No. The Douglas men that would join them would be proving themselves the fit recipients of all the odium and abuse that has been heaped upon them. Let us forever stand aloof, at least in a state of armed neutrality, from such an intolerant and proscriptive set of Jacobin conspirators. They have no lot or part with us. We wish to rally and preserve the Democracy and perpetuate its ascendancy, in order to save the Confederacy formed by our revolutionary fathers, and transmit it to our children. They, on the contrary, are trying to disrupt and defeat the Democracy, in order that a Black Republican may be elected, that the Union may be dissolved and that they, the leaders, may be put at the head of a Southern Confederacy.

Between such men and the National Democracy supporting Douglas and Johnson, there is and can be no sympathy whatever. We repudiate both the doctrines they teach and the men whom they put forth to disseminate them. We seek not their alliance and scorn their wooings. We have no doubt, now, that the recent elections have disclosed their utter imbecility, and inability to carry scarcely a single Southern State, that the National Democrats would be welcomed as marvelously clever fellows, if they would only "help me Cassius or I sink." But Cassius is going to let this Caesar sink this time certain and sure.

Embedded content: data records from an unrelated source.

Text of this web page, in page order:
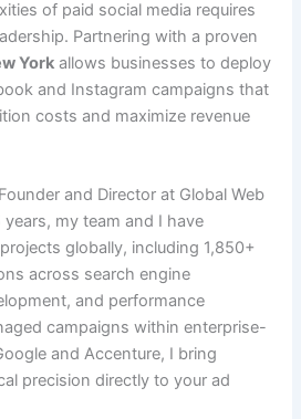
of paid social media requires
Partnering with a proven
York allows businesses to deploy
and Instagram campaigns that
costs and maximize revenue
and Director at Global Web
years, my team and I have
globally, including 1,850+
across search engine
and performance
campaigns within enterprise-
and Accenture, I bring
precision directly to your ad
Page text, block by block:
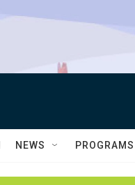
NEWS PROGRAMS
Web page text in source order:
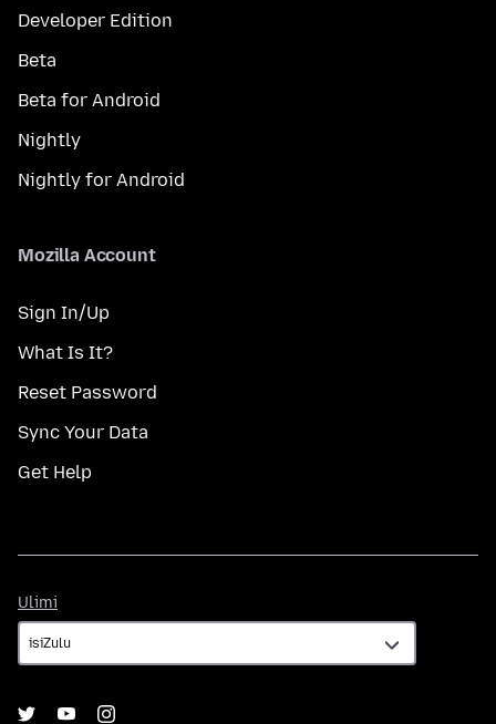
Developer Edition
Beta
Beta for Android
Nightly
Nightly for Android
Mozilla Account
Sign In/Up
What Is It?
Reset Password
Sync Your Data
Get Help
Ulimi
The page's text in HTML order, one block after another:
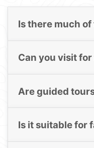
Is there much
Can you visit
Are guided
Is it suitable for

We hope, therefore, for the honor and respect of the party, that our friends in Virginia will not commit the great folly—the crime, of uniting their forces with the disorganizers of the Richmond Convention—the supporters of Breckinridge and Lane. If they do we hope, from the depths of our soul, that the ticket may be as disastrously beaten as it has just been in Kentucky. But we have no fear of it. We have every confidence that the National Democracy, of the Old Dominion, will preserve the organization of the party untarnished by any coalition with the sectional and disunion faction supporting the Breckinridge, Yancey and Rhett ticket. These men and their representatives, were declared to be outside of the party at Baltimore, and we hope no effort will be made to get them back. The people will rally to our standard sooner or later, and leave these disorganizers where they have ever mostly been, at home.